Emma: (leans back, thoughtful)
Fair point. The placebo effect is powerful. But there’s a difference between using belief to motivate you, and thinking the universe operates like a cosmic Yelp review based on your fish etiquette.

Raj: (chuckling)
Hey, maybe it does. Maybe the universe is secretly a grandma watching us from the stars: “Tsk tsk, Emma’s eating the tail again. That’s three days of flat tires!”

Emma: (laughs hard, nearly chokes on a carrot)
Okay, now I’m picturing the Big Dipper with a rolling pin.

Raj:
Exactly! Tradition adds flavor to life. Not everything has to be proven in a lab. Sometimes it’s about culture, comfort… and maybe a little cosmic insurance.

Emma:
True. I can respect that—as long as we don’t start sacrificing goats or applying fish bones to your Wi-Fi router.

Raj:
Don’t tempt me. My signal’s been terrible lately. Maybe it needs a fish bone antenna.

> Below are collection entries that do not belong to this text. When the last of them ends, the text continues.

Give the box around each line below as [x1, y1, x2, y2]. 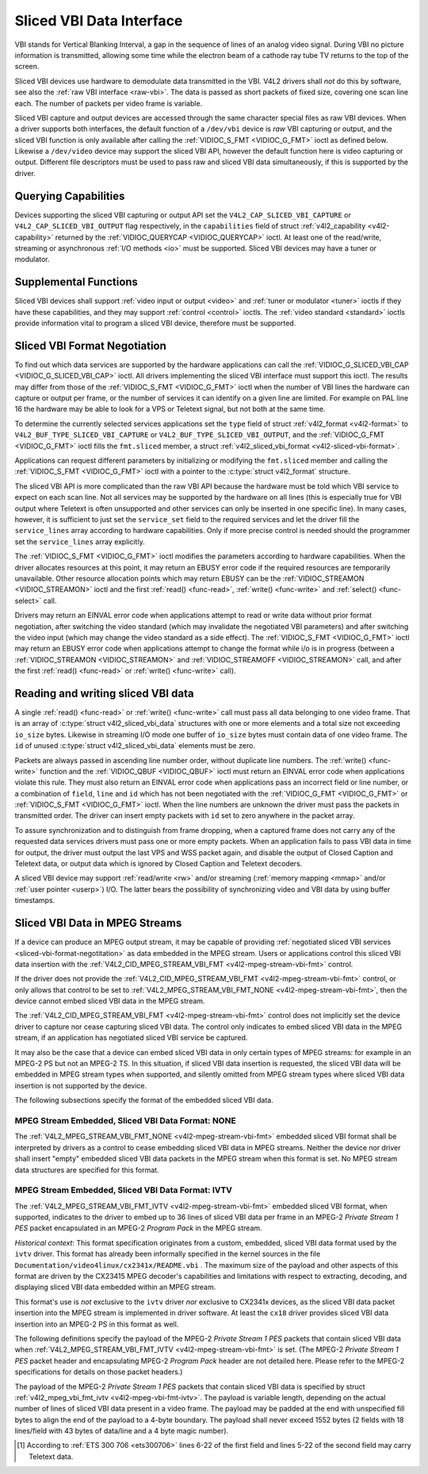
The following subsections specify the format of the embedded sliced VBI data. [14, 1096, 273, 1105]
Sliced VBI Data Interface [14, 12, 183, 29]
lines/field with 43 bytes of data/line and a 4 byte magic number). [14, 1426, 229, 1436]
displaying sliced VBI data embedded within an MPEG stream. [14, 1282, 216, 1292]
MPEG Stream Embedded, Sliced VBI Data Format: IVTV [14, 1184, 233, 1196]
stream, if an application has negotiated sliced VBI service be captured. [14, 1033, 248, 1042]
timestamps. [14, 896, 55, 905]
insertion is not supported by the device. [14, 1081, 147, 1090]
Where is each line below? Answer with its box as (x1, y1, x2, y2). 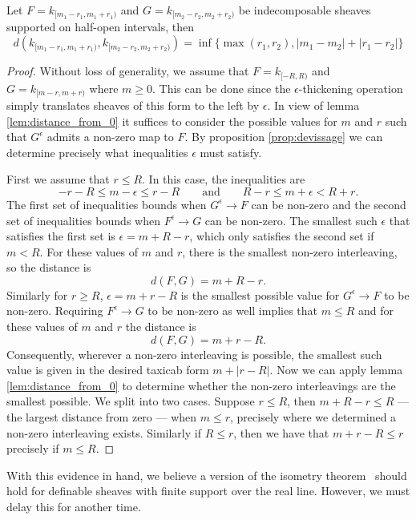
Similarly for (6, 286, 68, 303)
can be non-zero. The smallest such (204, 212, 378, 228)
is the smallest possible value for (180, 286, 340, 303)
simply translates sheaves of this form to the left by (6, 96, 260, 113)
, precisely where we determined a (230, 409, 397, 425)
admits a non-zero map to (46, 128, 174, 145)
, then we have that (233, 424, 329, 441)
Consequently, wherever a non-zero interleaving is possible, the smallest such (6, 345, 382, 362)
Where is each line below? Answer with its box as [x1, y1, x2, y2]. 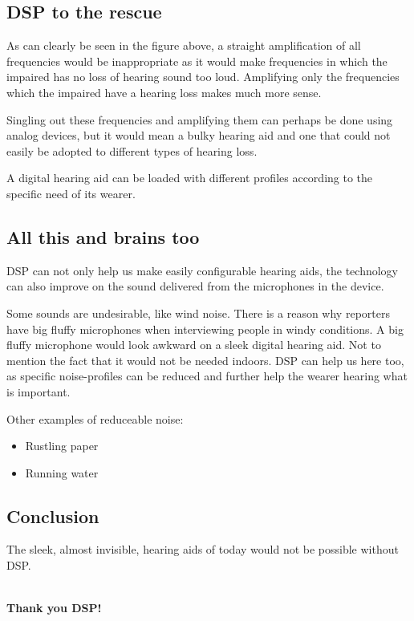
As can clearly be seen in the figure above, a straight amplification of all [6, 37, 361, 54]
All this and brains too [6, 224, 200, 249]
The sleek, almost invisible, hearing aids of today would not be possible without [6, 541, 399, 558]
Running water [25, 464, 99, 481]
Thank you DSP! [6, 599, 102, 616]
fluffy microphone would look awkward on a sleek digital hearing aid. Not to [6, 336, 381, 353]
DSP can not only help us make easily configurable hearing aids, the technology [6, 262, 398, 278]
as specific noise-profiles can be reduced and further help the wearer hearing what [6, 367, 408, 384]
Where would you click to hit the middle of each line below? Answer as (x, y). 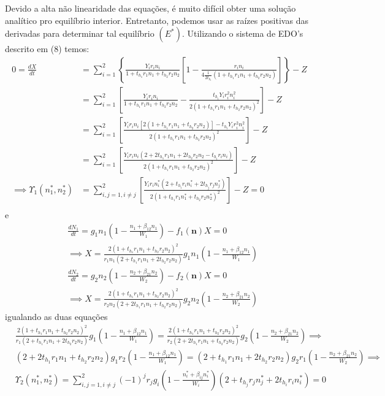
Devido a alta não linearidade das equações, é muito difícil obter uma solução (151, 8)
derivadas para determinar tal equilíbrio (80, 33)
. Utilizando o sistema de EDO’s (242, 33)
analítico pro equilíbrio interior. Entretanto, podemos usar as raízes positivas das (157, 20)
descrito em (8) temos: (47, 49)
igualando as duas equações (56, 317)
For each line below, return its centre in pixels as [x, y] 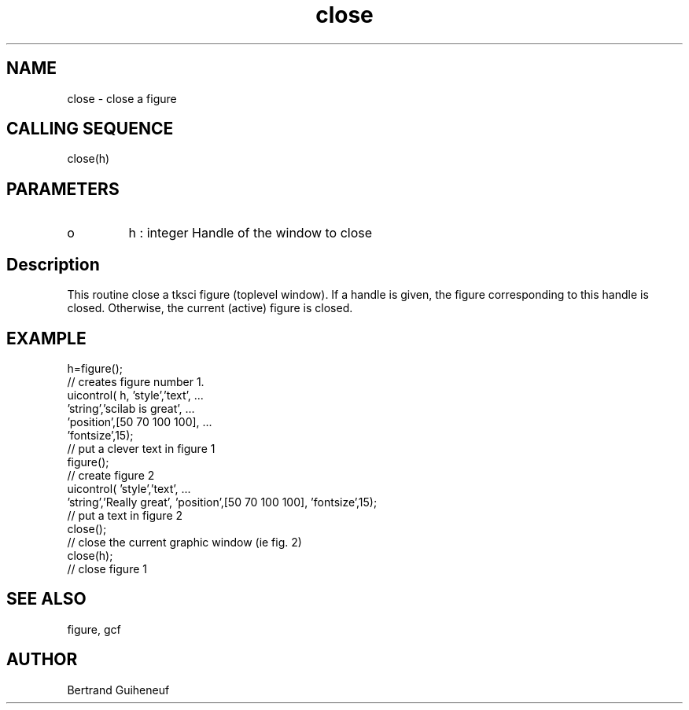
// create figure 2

Emma: (smiles and clinks her fork with his)
To each their fish. Head or tail, I’m just glad we’re sharing a meal.

Raj:
Cheers to that. And remember—if anything lucky happens today, I’m totally taking credit for the way I started this filet.

Emma:
Deal. And if we both get stuck in traffic later, I’m blaming the fish.


[Scene fades with laughter and the sound of more fork clinks, as snow continues falling outside.]